I was also attracted to the exciting, different courses that were on offer, and the style of teaching. For example, being taught family law from a feminist perspective by Profs. Choudhry and Hunter was profound for me, because it allowed me to frame many of my life experiences according to a theoretical, legal model. I was hooked, and later went on to study more feminist legal theory at Harvard. Likewise, studying jurisprudence – which can be pretty dry! – with Prof. Del Mar was again innovative and different (for example, as well as the classics, we engaged with critical race theory and other frameworks which challenge dominant ideologies).

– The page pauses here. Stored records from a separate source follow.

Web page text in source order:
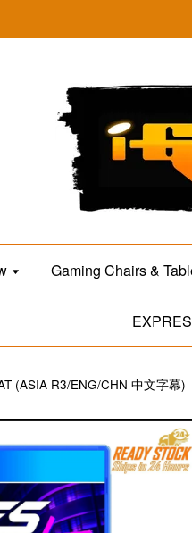
Gaming Chairs &
(ASIA R3/ENG/CHN 中文字幕)
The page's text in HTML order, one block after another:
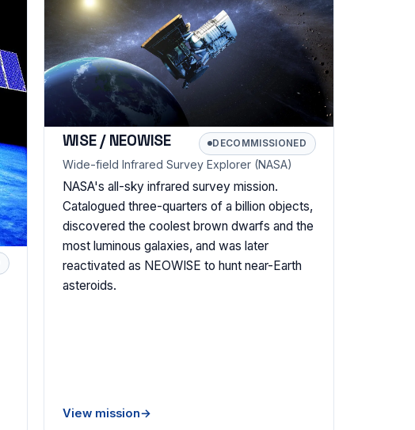
WISE / NEOWISE DECOMMISSIONED
Wide-field Infrared Survey Explorer (NASA)
NASA's all-sky infrared survey mission.
Catalogued three-quarters of a billion objects,
discovered the coolest brown dwarfs and the
most luminous galaxies, and was later
reactivated as NEOWISE to hunt near-Earth
asteroids.
View mission
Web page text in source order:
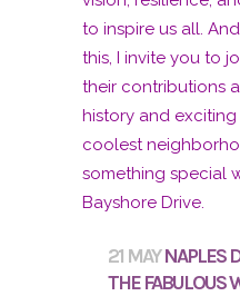
21 MAY NAPLES
THE FABULOUS
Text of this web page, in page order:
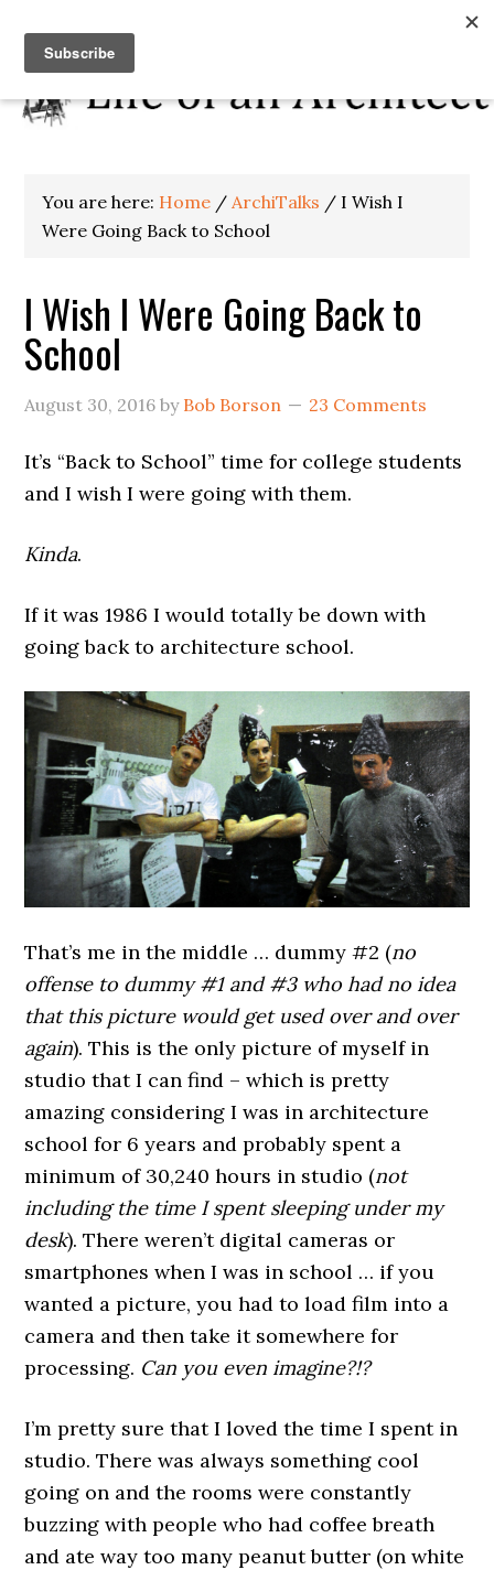
You are here: Home / ArchiTalks / I Wish I
Were Going Back to School
I Wish I Were Going Back to
School
August 30, 2016 by Bob Borson 23 Comments
It’s “Back to School” time for college students
and I wish I were going with them.
Kinda.
If it was 1986 I would totally be down with
going back to architecture school.
That’s me in the middle … dummy #2 (no
offense to dummy #1 and #3 who had no idea
that this picture would get used over and over
again). This is the only picture of myself in
studio that I can find – which is pretty
amazing considering I was in architecture
school for 6 years and probably spent a
minimum of 30,240 hours in studio (not
including the time I spent sleeping under my
desk). There weren’t digital cameras or
smartphones when I was in school … if you
wanted a picture, you had to load film into a
camera and then take it somewhere for
processing. Can you even imagine?!?
I’m pretty sure that I loved the time I spent in
studio. There was always something cool
going on and the rooms were constantly
buzzing with people who had coffee breath
and ate way too many peanut butter (on white
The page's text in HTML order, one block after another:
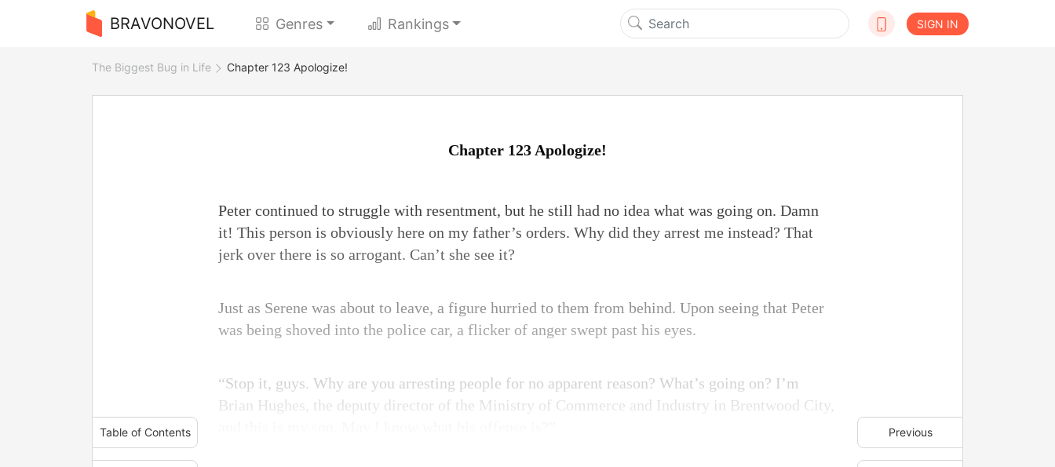
BRAVONOVEL Genres Rankings SIGN IN
The Biggest Bug in Life Chapter 123 Apologize!
Table of Contents Previous
Chapter 123 Apologize!
Peter continued to struggle with resentment, but he still had no idea what was going on. Damn
it! This person is obviously here on my father’s orders. Why did they arrest me instead? That
jerk over there is so arrogant. Can’t she see it?
Just as Serene was about to leave, a figure hurried to them from behind. Upon seeing that Peter
was being shoved into the police car, a flicker of anger swept past his eyes.
“Stop it, guys. Why are you arresting people for no apparent reason? What’s going on? I’m
Brian Hughes, the deputy director of the Ministry of Commerce and Industry in Brentwood City,
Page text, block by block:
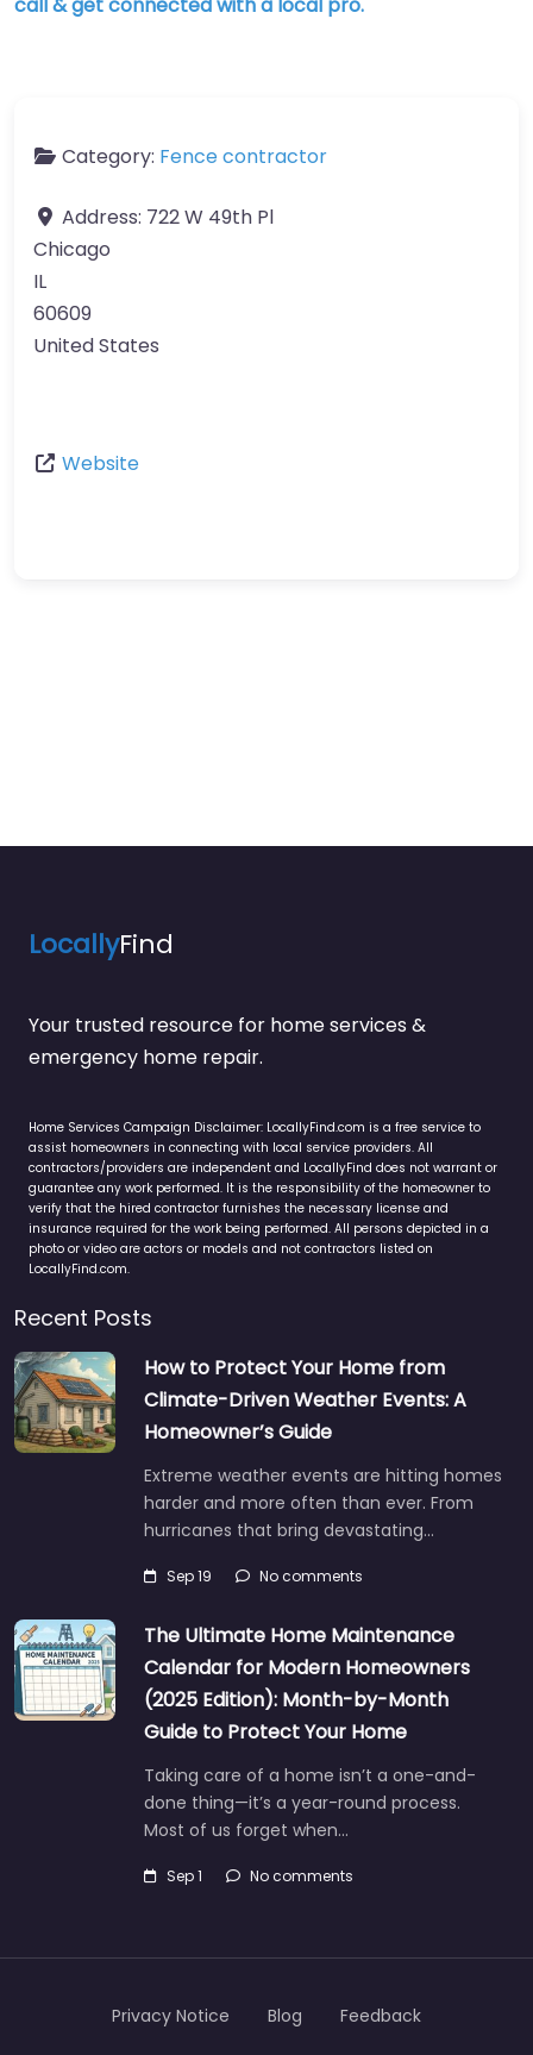
Category: Fence contractor
Address: 722 W 49th Pl
Chicago
IL
60609
United States
Website
LocallyFind
Your trusted resource for home services &
emergency home repair.
Home Services Campaign Disclaimer: LocallyFind.com is a free service to
assist homeowners in connecting with local service providers. All
contractors/providers are independent and LocallyFind does not warrant or
guarantee any work performed. It is the responsibility of the homeowner to
verify that the hired contractor furnishes the necessary license and
insurance required for the work being performed. All persons depicted in a
photo or video are actors or models and not contractors listed on
LocallyFind.com.
Recent Posts
How to Protect Your Home from
Climate-Driven Weather Events: A
Homeowner’s Guide
Extreme weather events are hitting homes
harder and more often than ever. From
hurricanes that bring devastating…
Sep 19 No comments
The Ultimate Home Maintenance
Calendar for Modern Homeowners
(2025 Edition): Month-by-Month
Guide to Protect Your Home
Taking care of a home isn’t a one-and-
done thing—it’s a year-round process.
Most of us forget when…
Sep 1 No comments
Privacy Notice Blog Feedback
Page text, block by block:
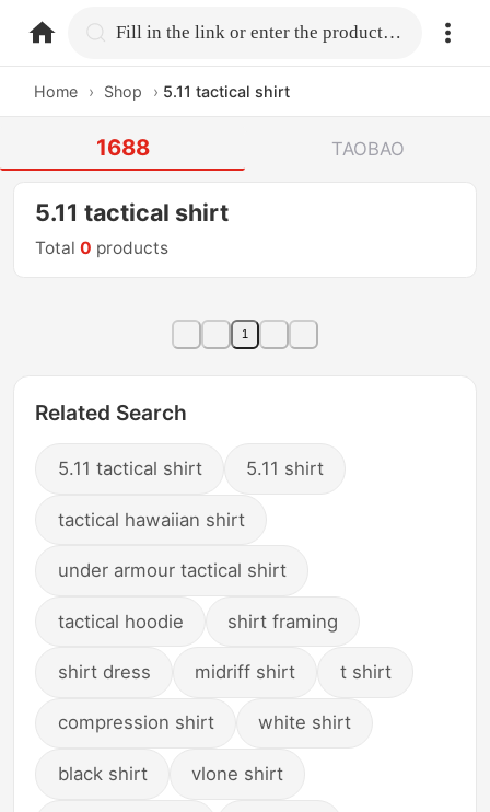
home.search Fill in the link or enter the product name.
Home › Shop › 5.11 tactical shirt
1688 TAOBAO
5.11 tactical shirt
Total0 products
1
Related Search
5.11 tactical shirt 5.11 shirt
tactical hawaiian shirt
under armour tactical shirt
tactical hoodie shirt framing
shirt dress midriff shirt t shirt
compression shirt white shirt
black shirt vlone shirt
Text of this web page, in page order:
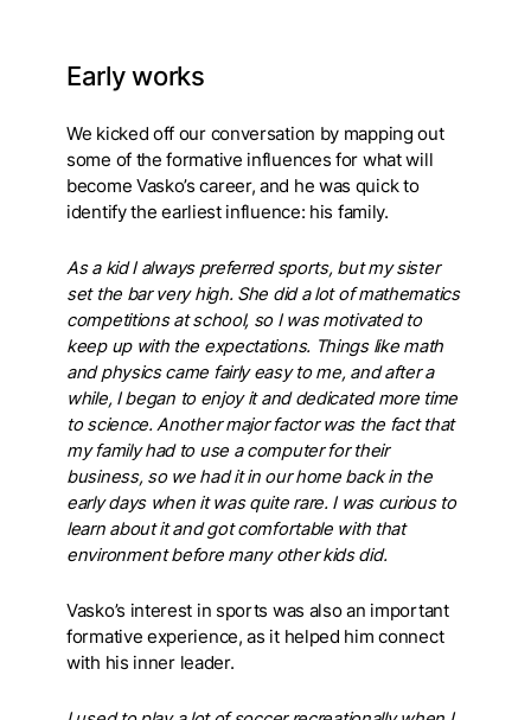
Early works
We kicked off our conversation by mapping out
some of the formative influences for what will
become Vasko’s career, and he was quick to
identify the earliest influence: his family.
As a kid I always preferred sports, but my sister
set the bar very high. She did a lot of mathematics
competitions at school, so I was motivated to
keep up with the expectations. Things like math
and physics came fairly easy to me, and after a
while, I began to enjoy it and dedicated more time
to science. Another major factor was the fact that
my family had to use a computer for their
business, so we had it in our home back in the
early days when it was quite rare. I was curious to
learn about it and got comfortable with that
environment before many other kids did.
Vasko’s interest in sports was also an important
formative experience, as it helped him connect
with his inner leader.

I’ll forever be grateful that my formative legal education happened at Queen Mary.

Is there any advice you would give to current students or recent graduates considering their career options? For me, volunteering and working throughout my studies enabled me to try different areas of work and discover what I enjoyed and what I was passionate about. I would encourage others to do the same. I think that very few people have a ‘calling’ and so it’s important to engage in a process of trial and error. It can help you find something that you love, and that you’re good at, and that chips away at making the world a little fairer and more just.

What was so special about your time at Queen Mary? Queen Mary is such a diverse university – in terms of ideas, beliefs, sexuality, ethnicity etc. – and that is remarkably special. The friendships that I made at Queen Mary remain among my closest.